A standard California prior authorization submission for alirocumab requires: confirmed diagnosis (HeFH, HoFH, or established ASCVD by ICD-10 code), documented LDL-C on maximally tolerated statin (the threshold is typically 70 mg/dL for ASCVD patients and 100 mg/dL for FH patients without ASCVD), evidence that the patient has tried and failed or cannot tolerate a high-intensity statin, documentation of ezetimibe use or contraindication, and the proposed dose and frequency [12].
Medi-Cal fee-for-service covers alirocumab under the Medi-Cal Rx formulary with PA. The California Department of Health Care Services Medi-Cal formulary lists alirocumab under specialty tier requiring PA approval. Medi-Cal managed care plans (including LA Care, Partnership HealthPlan, and Inland Empire Health Plan) each have their own PA criteria aligned with DHCS guidance [13].
If the initial PA is denied, California insurers are required under SB 1083 to offer an expedited appeal when the denial poses risk to the enrollee's health. A cardiologist or lipidologist peer-to-peer call with the plan's medical director resolves the majority of denials. Published data from the American Journal of Managed Care show that peer-to-peer review overturns PCSK9 inhibitor denials in approximately 60% of cases [14].
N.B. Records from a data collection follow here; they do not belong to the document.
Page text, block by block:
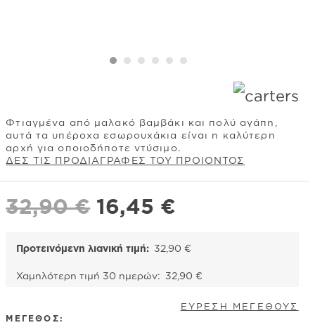
Φτιαγμένα από μαλακό βαμβάκι και πολύ αγάπη,
αυτά τα υπέροχα εσωρουχάκια είναι η καλύτερη
αρχή για οποιοδήποτε ντύσιμο.
ΔΕΣ ΤΙΣ ΠΡΟΔΙΑΓΡΑΦΕΣ ΤΟΥ ΠΡΟΙΟΝΤΟΣ
32,90€ Original
was:
32,90 €.
16,45 €
τιμή
είναι:
Προτεινόμενη λιανική τιμή: 32,90€
Χαμηλότερη τιμή 30 ημερών: 32,90€
ΜΕΓΕΘΟΣ:
ΕΥΡΕΣΗ ΜΕΓΕΘΟΥΣ
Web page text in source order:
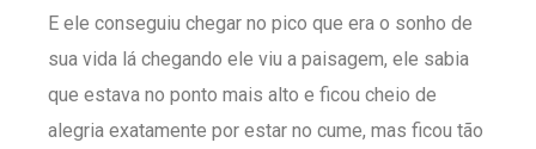
E ele conseguiu chegar no pico que era o sonho de
sua vida lá chegando ele viu a paisagem, ele sabia
que estava no ponto mais alto e ficou cheio de
alegria exatamente por estar no cume, mas ficou tão
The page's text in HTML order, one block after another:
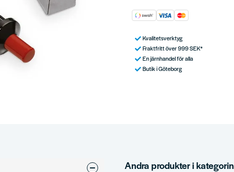
Kvalitetsverktyg
Fraktfritt över 999 SEK*
En järnhandel för alla
Butik i Göteborg
Andra produkter i kategorin
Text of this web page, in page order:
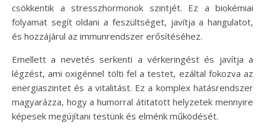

The Praluent Copay Card program through Sanofi provides commercial insurance patients with copay assistance, reducing out-of-pocket cost to as low as $0 per month for eligible patients. Medi-Cal enrollees are not eligible for copay cards but may be eligible for the Sanofi Patient Assistance Program (PAP), which provides alirocumab at no cost to qualifying low-income patients [15].
Where to Fill a Praluent Prescription in California
Alirocumab requires cold-chain handling and is dispensed through specialty pharmacies rather than most retail chains. In California, the major specialty pharmacy options are:
Accredo (a Cigna specialty pharmacy subsidiary) ships to California addresses from licensed California-located or out-of-state facilities operating under California Board of Pharmacy oversight. CVS Specialty, Walgreens Specialty, and Optum Rx Specialty all serve California patients. Express Scripts Specialty Pharmacy and Diplomat Pharmacy are additional options accepted by many California plans.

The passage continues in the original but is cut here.